## How to complete this task
From the entries that follow, gather each line holding the word "bathroom".

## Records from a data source
====
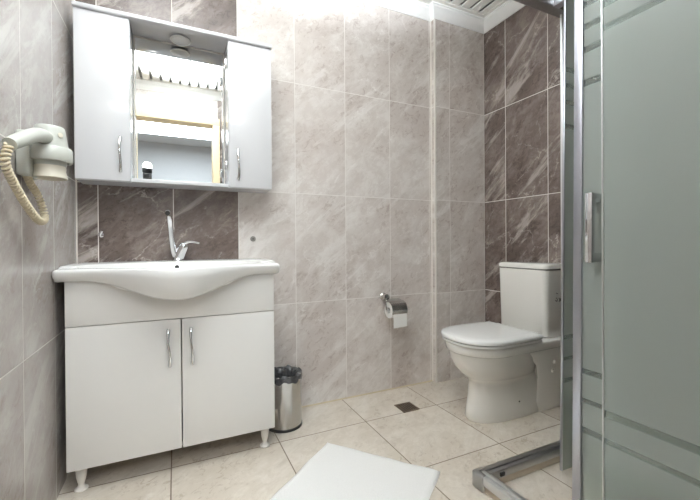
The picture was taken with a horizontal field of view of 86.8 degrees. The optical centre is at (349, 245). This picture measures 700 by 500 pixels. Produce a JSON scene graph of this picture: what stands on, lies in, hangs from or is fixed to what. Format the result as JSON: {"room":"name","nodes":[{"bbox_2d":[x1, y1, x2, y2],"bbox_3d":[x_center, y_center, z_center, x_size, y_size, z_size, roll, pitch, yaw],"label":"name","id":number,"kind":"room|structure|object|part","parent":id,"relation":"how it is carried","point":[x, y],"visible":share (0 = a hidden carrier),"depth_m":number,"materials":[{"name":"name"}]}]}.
{"room":"bathroom","nodes":[
{"label":"bathroom","id":0,"kind":"room"},
{"bbox_2d":[0,0,75,499],"bbox_3d":[-0.805,-0.348,0.672,0.100,2.500,2.203,-1,0,-25],"label":"wall","id":1,"kind":"structure","parent":0,"point":[37,64],"depth_m":1.12,"materials":[{"name":"tile"}]},
{"bbox_2d":[0,124,68,224],"bbox_3d":[-0.852,-0.199,0.985,0.100,0.284,0.264,0,0,-13],"label":"hair dryer","id":2,"kind":"object","parent":1,"relation":"attached to","point":[45,169],"visible":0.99,"depth_m":1.02,"materials":[{"name":"grey plastic"}]},
{"bbox_3d":[-0.861,-0.151,0.983,0.050,0.188,0.268,-1,0,-25],"label":"coiled cord","id":3,"kind":"part","parent":2,"relation":"part of","materials":[{"name":"beige plastic"}]},
{"bbox_2d":[15,129,72,179],"bbox_3d":[-0.869,-0.253,1.065,0.117,0.123,0.109,-1,0,-25],"label":"bracket","id":4,"kind":"object","parent":1,"relation":"attached to","point":[25,155],"visible":0.76,"depth_m":1.02,"materials":[{"name":"grey plastic"}]},
{"bbox_3d":[-0.907,-0.253,1.045,0.030,0.123,0.105,-1,0,-25],"label":"wall plate","id":5,"kind":"part","parent":4,"relation":"part of","materials":[{"name":"grey plastic"}]},
{"bbox_2d":[75,0,484,405],"bbox_3d":[-0.150,-0.360,2.121,2.318,2.500,0.138,-1,0,-25],"label":"wall","id":6,"kind":"structure","parent":0,"point":[345,216],"depth_m":2.15,"materials":[{"name":"tile"}]},
{"bbox_2d":[74,0,77,262],"bbox_3d":[-1.182,-0.267,1.599,0.005,2.332,0.006,-1,0,-25],"label":"trim","id":7,"kind":"structure","parent":6,"relation":"attached to","point":[74,0],"depth_m":1.60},
{"bbox_2d":[98,230,103,236],"bbox_3d":[-1.092,-0.051,1.625,0.023,0.031,0.036,-1,0,-25],"label":"wall hook","id":8,"kind":"object","parent":6,"relation":"attached to","point":[100,234],"visible":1,"depth_m":1.61,"materials":[{"name":"silver metal"}]},
{"bbox_2d":[71,0,271,192],"bbox_3d":[-0.767,-0.620,1.696,0.798,0.703,0.178,-1,0,-25],"label":"upper cabinet","id":9,"kind":"object","parent":6,"relation":"attached to","point":[158,103],"visible":1,"depth_m":1.72,"materials":[{"name":"white paint"}]},
{"bbox_3d":[-1.015,-0.609,1.520,0.192,0.681,0.017,-1,0,-25],"label":"door","id":10,"kind":"part","parent":9,"relation":"part of","materials":[{"name":"white paint"}]},
{"bbox_3d":[-0.949,-0.378,1.528,0.015,0.153,0.029,-1,0,-25],"label":"handle","id":11,"kind":"part","parent":9,"relation":"part of","materials":[{"name":"silver metal"}]},
{"bbox_2d":[133,35,224,183],"bbox_3d":[-0.803,-0.619,1.762,0.392,0.667,0.003,-1,0,-25],"label":"mirror","id":12,"kind":"object","parent":9,"relation":"attached to","point":[179,91],"depth_m":1.76,"materials":[{"name":"silver mirror"}]},
{"bbox_2d":[170,35,190,45],"bbox_3d":[-0.780,-0.947,1.706,0.090,0.014,0.090,0,0,6],"label":"spotlight","id":13,"kind":"object","parent":9,"relation":"on","point":[175,40],"depth_m":1.70,"materials":[{"name":"metal"}]},
{"bbox_3d":[-0.521,-0.380,1.729,0.015,0.153,0.029,-1,0,-25],"label":"handle","id":14,"kind":"part","parent":9,"relation":"part of","materials":[{"name":"silver metal"}]},
{"bbox_3d":[-0.477,-0.614,1.773,0.200,0.681,0.017,-1,0,-25],"label":"door","id":15,"kind":"part","parent":9,"relation":"part of","materials":[{"name":"white paint"}]},
{"bbox_2d":[302,380,431,407],"bbox_3d":[-0.319,0.891,2.010,1.897,0.010,0.010,-1,0,-25],"label":"trim","id":16,"kind":"structure","parent":6,"relation":"attached to","point":[430,380],"depth_m":2.21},
{"bbox_2d":[380,293,407,314],"bbox_3d":[0.260,0.346,2.216,0.122,0.118,0.118,-1,0,-25],"label":"toilet paper holder","id":17,"kind":"object","parent":6,"relation":"attached to","point":[399,306],"visible":0.98,"depth_m":2.19,"materials":[{"name":"metal"}]},
{"bbox_2d":[385,302,406,327],"bbox_3d":[0.274,0.410,2.215,0.096,0.146,0.100,-1,0,-25],"label":"toilet paper roll","id":18,"kind":"object","parent":17,"relation":"hanging from","point":[399,320],"visible":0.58,"depth_m":2.18,"materials":[{"name":"white paper"}]},
{"bbox_2d":[360,0,429,21],"bbox_3d":[-0.324,-1.474,1.973,1.897,0.068,0.054,-1,0,-25],"label":"trim","id":19,"kind":"structure","parent":6,"relation":"attached to","point":[414,8],"depth_m":2.30,"materials":[{"name":"white paint"}]},
{"bbox_2d":[429,1,433,20],"bbox_3d":[0.518,-1.482,2.348,0.027,0.068,0.104,0,0,20],"label":"trim","id":20,"kind":"structure","parent":6,"relation":"attached to","point":[431,7],"depth_m":2.35,"materials":[{"name":"white paint"}]},
{"bbox_2d":[430,18,436,382],"bbox_3d":[0.540,-0.282,2.389,0.012,2.332,0.042,-1,0,-25],"label":"trim","id":21,"kind":"structure","parent":6,"relation":"attached to","point":[434,18],"depth_m":2.37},
{"bbox_2d":[433,1,483,33],"bbox_3d":[0.717,-1.484,2.420,0.475,0.068,0.054,-1,0,-25],"label":"trim","id":22,"kind":"structure","parent":6,"relation":"attached to","point":[442,12],"depth_m":2.42,"materials":[{"name":"white paint"}]},
{"bbox_2d":[57,377,699,499],"bbox_3d":[0.298,0.942,1.194,2.518,0.100,2.203,-1,0,-25],"label":"floor","id":23,"kind":"structure","parent":0,"point":[439,436],"depth_m":1.60,"materials":[{"name":"tile"}]},
{"bbox_2d":[64,274,274,492],"bbox_3d":[-0.735,0.511,1.607,0.744,0.770,0.366,-1,0,-25],"label":"vanity cabinet","id":24,"kind":"object","parent":23,"relation":"on","point":[145,375],"visible":0.98,"depth_m":1.44,"materials":[{"name":"white paint"}]},
{"bbox_3d":[-0.990,0.853,1.365,0.043,0.094,0.043,-1,0,-25],"label":"leg","id":25,"kind":"part","parent":24,"relation":"part of","materials":[{"name":"plastic"}]},
{"bbox_3d":[-0.840,0.548,1.395,0.372,0.512,0.018,-1,0,-25],"label":"door","id":26,"kind":"part","parent":24,"relation":"part of","materials":[{"name":"white paint"}]},
{"bbox_2d":[52,258,279,299],"bbox_3d":[-0.713,0.138,1.544,0.794,0.136,0.500,-1,0,-25],"label":"basin","id":27,"kind":"object","parent":24,"relation":"in","point":[159,279],"visible":0.95,"depth_m":1.35,"materials":[{"name":"white ceramic"}]},
{"bbox_2d":[164,210,199,260],"bbox_3d":[-0.787,-0.042,1.675,0.116,0.229,0.173,0,0,27],"label":"faucet","id":28,"kind":"object","parent":27,"relation":"on","point":[178,254],"visible":0.99,"depth_m":1.69,"materials":[{"name":"silver metal"}]},
{"bbox_3d":[-0.801,-0.045,1.660,0.043,0.222,0.144,0,0,-7],"label":"spout","id":29,"kind":"part","parent":28,"relation":"part of","materials":[{"name":"silver metal"}]},
{"bbox_3d":[-0.739,-0.009,1.723,0.081,0.028,0.020,0,0,-3],"label":"lever","id":30,"kind":"part","parent":28,"relation":"part of","materials":[{"name":"silver metal"}]},
{"bbox_3d":[-0.674,0.207,1.472,0.744,0.161,0.018,-1,0,-25],"label":"panel","id":31,"kind":"part","parent":24,"relation":"part of","materials":[{"name":"white paint"}]},
{"bbox_3d":[-0.702,0.401,1.436,0.019,0.153,0.029,-1,0,-25],"label":"handle","id":32,"kind":"part","parent":24,"relation":"part of","materials":[{"name":"silver metal"}]},
{"bbox_3d":[-0.628,0.402,1.470,0.018,0.153,0.029,-1,0,-25],"label":"handle","id":33,"kind":"part","parent":24,"relation":"part of","materials":[{"name":"silver metal"}]},
{"bbox_3d":[-0.502,0.545,1.554,0.368,0.512,0.018,-1,0,-25],"label":"door","id":34,"kind":"part","parent":24,"relation":"part of","materials":[{"name":"white paint"}]},
{"bbox_3d":[-0.380,0.847,1.652,0.043,0.094,0.043,-1,0,-25],"label":"leg","id":35,"kind":"part","parent":24,"relation":"part of","materials":[{"name":"plastic"}]},
{"bbox_2d":[269,378,301,432],"bbox_3d":[-0.328,0.764,1.845,0.178,0.257,0.178,-1,0,-25],"label":"waste bin","id":36,"kind":"object","parent":23,"relation":"on","point":[288,399],"visible":0.73,"depth_m":1.77,"materials":[{"name":"metal"}]},
{"bbox_2d":[274,365,301,385],"bbox_3d":[-0.329,0.710,1.845,0.183,0.180,0.183,-1,0,-25],"label":"liner","id":37,"kind":"object","parent":36,"relation":"in","point":[288,374],"visible":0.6,"depth_m":1.88,"materials":[{"name":"black plastic"}]},
{"bbox_2d":[270,442,439,499],"bbox_3d":[-0.043,0.888,1.212,0.512,0.010,0.785,0,0,26],"label":"bath mat","id":38,"kind":"object","parent":23,"relation":"on","point":[335,472],"visible":1,"depth_m":1.40,"materials":[{"name":"fabric"}]},
{"bbox_2d":[394,402,419,412],"bbox_3d":[0.311,0.885,2.027,0.100,0.004,0.100,-1,0,-25],"label":"floor drain","id":39,"kind":"object","parent":23,"relation":"on","point":[405,407],"visible":1,"depth_m":2.02,"materials":[{"name":"metal"}]},
{"bbox_2d":[441,261,560,423],"bbox_3d":[0.818,0.491,1.978,0.698,0.786,0.375,-1,0,-25],"label":"toilet","id":40,"kind":"object","parent":23,"relation":"on","point":[512,367],"visible":0.98,"depth_m":1.91,"materials":[{"name":"white ceramic"}]},
{"bbox_3d":[0.697,0.478,1.920,0.418,0.013,0.364,-1,0,-25],"label":"seat","id":41,"kind":"part","parent":40,"relation":"part of","materials":[{"name":"white plastic"}]},
{"bbox_3d":[0.695,0.455,1.919,0.426,0.030,0.375,-1,0,-25],"label":"lid","id":42,"kind":"part","parent":40,"relation":"part of","materials":[{"name":"white plastic"}]},
{"bbox_3d":[1.031,0.111,2.092,0.209,0.030,0.324,-1,0,-25],"label":"cistern lid","id":43,"kind":"part","parent":40,"relation":"part of","materials":[{"name":"white ceramic"}]},
{"bbox_2d":[472,0,699,499],"bbox_3d":[1.101,-0.064,1.081,0.944,1.902,1.080,-1,0,-25],"label":"shower enclosure","id":44,"kind":"object","parent":23,"relation":"on","point":[630,69],"visible":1,"depth_m":0.90,"materials":[{"name":"glass"}]},
{"bbox_3d":[0.709,0.846,0.888,0.046,0.038,1.060,-1,0,-25],"label":"rail","id":45,"kind":"part","parent":44,"relation":"part of","materials":[{"name":"metal"}]},
{"bbox_3d":[0.898,0.841,1.555,0.924,0.038,0.046,-1,0,-25],"label":"rail","id":46,"kind":"part","parent":44,"relation":"part of","materials":[{"name":"metal"}]},
{"bbox_3d":[0.885,-0.989,1.545,0.924,0.053,0.046,-1,0,-25],"label":"rail","id":47,"kind":"part","parent":44,"relation":"part of","materials":[{"name":"metal"}]},
{"bbox_3d":[0.887,-0.069,1.545,0.012,1.786,0.012,-1,0,-25],"label":"fixed panel","id":48,"kind":"part","parent":44,"relation":"part of","materials":[{"name":"metal"}]},
{"bbox_3d":[1.038,-0.045,1.527,0.488,1.826,0.010,1,0,-25],"label":"sliding door","id":49,"kind":"part","parent":44,"relation":"part of","materials":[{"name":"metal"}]},
{"bbox_3d":[0.758,-0.042,0.847,0.018,1.828,0.501,-1,1,-25],"label":"sliding door","id":50,"kind":"part","parent":44,"relation":"part of","materials":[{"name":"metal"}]},
{"bbox_3d":[1.095,-0.071,1.642,0.464,1.786,0.006,-1,0,-25],"label":"glass pane","id":51,"kind":"part","parent":44,"relation":"part of","materials":[{"name":"glass"}]},
{"bbox_3d":[0.660,-0.047,1.000,0.052,0.188,0.019,-1,1,-25],"label":"handle","id":52,"kind":"part","parent":44,"relation":"part of","materials":[{"name":"silver metal"}]},
{"bbox_3d":[1.038,-0.045,1.527,0.482,1.826,0.006,1,0,-25],"label":"glass pane","id":53,"kind":"part","parent":44,"relation":"part of","materials":[{"name":"glass"}]},
{"bbox_3d":[0.652,-0.064,0.954,0.012,1.786,0.005,-1,0,-25],"label":"fixed panel","id":54,"kind":"part","parent":44,"relation":"part of","materials":[{"name":"metal"}]},
{"bbox_3d":[0.758,-0.042,0.847,0.006,1.828,0.495,-1,1,-25],"label":"glass pane","id":55,"kind":"part","parent":44,"relation":"part of","materials":[{"name":"glass"}]},
{"bbox_3d":[0.782,-0.064,0.678,0.006,1.786,0.608,-1,0,-25],"label":"glass pane","id":56,"kind":"part","parent":44,"relation":"part of","materials":[{"name":"glass"}]},
{"bbox_2d":[417,0,507,17],"bbox_3d":[0.277,-1.548,1.190,2.318,0.080,1.983,-1,0,-25],"label":"ceiling","id":57,"kind":"structure","parent":0,"point":[482,8],"depth_m":2.35,"materials":[{"name":"plastic"}]},
{"bbox_2d":[484,0,699,446],"bbox_3d":[1.383,-0.368,1.702,0.100,2.500,2.203,-1,0,-25],"label":"wall","id":58,"kind":"structure","parent":0,"point":[522,52],"depth_m":2.28,"materials":[{"name":"tile"}]},
{"bbox_2d":[484,0,525,33],"bbox_3d":[1.310,-1.484,1.655,0.054,0.068,1.945,-1,0,-25],"label":"trim","id":59,"kind":"structure","parent":58,"relation":"attached to","point":[509,7],"depth_m":2.38,"materials":[{"name":"white paint"}]}
]}
====
## Answer space
{"room":"bathroom","nodes":[
{"label":"bathroom","id":0,"kind":"room"},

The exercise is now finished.